- Jack Wade Location within the state of Alaska
- Coordinates: 64°9′15″N 141°27′35″W﻿ / ﻿64.15417°N 141.45972°W
- Country: United States
- State: Alaska
- Census area: Southeast Fairbanks

Government
- • State senator: Click Bishop (R)
- • State rep.: Dave Talerico (R)
- Elevation: 2,428 ft (740 m)
- Time zone: UTC-9 (Alaska (AKST))
- • Summer (DST): UTC-8 (AKDT)
- GNIS feature ID: 1404039

= Jack Wade, Alaska =

Unincorporated community in the state of Alaska, United States

Jack Wade is an unincorporated community in Southeast Fairbanks Census Area, Alaska, United States.
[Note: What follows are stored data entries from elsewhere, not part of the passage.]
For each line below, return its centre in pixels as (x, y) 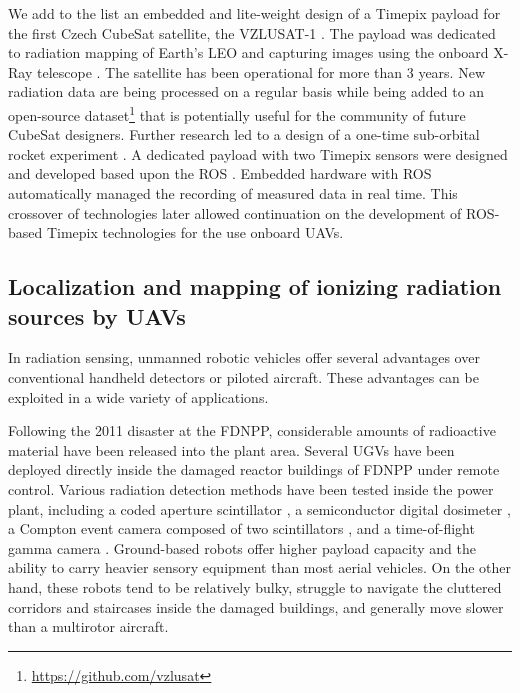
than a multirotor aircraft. (88, 626)
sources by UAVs (97, 315)
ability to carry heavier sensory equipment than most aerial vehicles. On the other (259, 567)
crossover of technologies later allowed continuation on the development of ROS (251, 212)
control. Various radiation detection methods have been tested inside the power (251, 488)
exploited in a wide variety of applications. (138, 396)
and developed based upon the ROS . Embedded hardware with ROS (220, 173)
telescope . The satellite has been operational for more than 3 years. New (261, 71)

Its elevation is 2,428 feet (740 m), and it is located along Wade Creek at (64.1541667, -141.4597222), about 46 miles (74 km) south of Eagle near the Canada–US border. Founded as a mining camp around 1900, it was named for Jack Anderson and Wade Nelson, the original locators. Jack Wade received a post office in 1901, which remained until 1948.

== Demographics ==

Jack Wade first appeared on the 1930 U.S. Census as an unincorporated village. It reported again in 1940, but ceased to appear afterwards.

Historical population
| Census | Pop. | Note | %± |
| 1930 | 13 |  | — |
| 1940 | 21 |  | 61.5% |
U.S. Decennial Census

== History ==
Because of questions as to whether claims were in Canada or Alaska, many miners filed claim locations in both Dawson City, Yukon Territory and Eagle, Alaska. Jack Wade Creek's first claims were located in 1892, and have been worked continuously ever since. The creek was named for Jack Anderson and Wade Nelson, the original locators. In 1936, the bucket line dredge working at Franklin was bought, dismantled and hauled by horses over the ice to Jack Wade Creek by the Yukon Placer Mining Co., which owned the claims. In 1938, Fred Whitehead had the contract to build the small airstrip at Jack Wade Creek, and the airstrip for Franklin, on the ridge between Franklin and Jack Wade. George Robinson went to work for "the Company" on Jack Wade in 1932, went to war in 1941 and returned to the creek in 1949. In 1951, George bought Jack Wade from the company, mining on his own, until the early 1970s when his health forced him to slow down. George died in 1989 at the age of 83. He lived in a log cabin built around the start of the 20th century and told stories of the old miners, good and bad season, of walking to Dawson for a few days of cards and girls, of the big nuggets; 25, 33, 56 & 70 ounces that the creek has given up. His lifestyle hadn't changed much since he first came to the creek 55 years ago. In 1986, Bureau of Land Management told George his claims were no longer valid, and the Sierra Club has a court order closing down 85% of the mining in Alaska at the end of the 1987 season, which not only ended George's income, but put an end to his lifestyle that had not changed in over 100 years. But George Robinson pleaded his case in court, and got his claims back.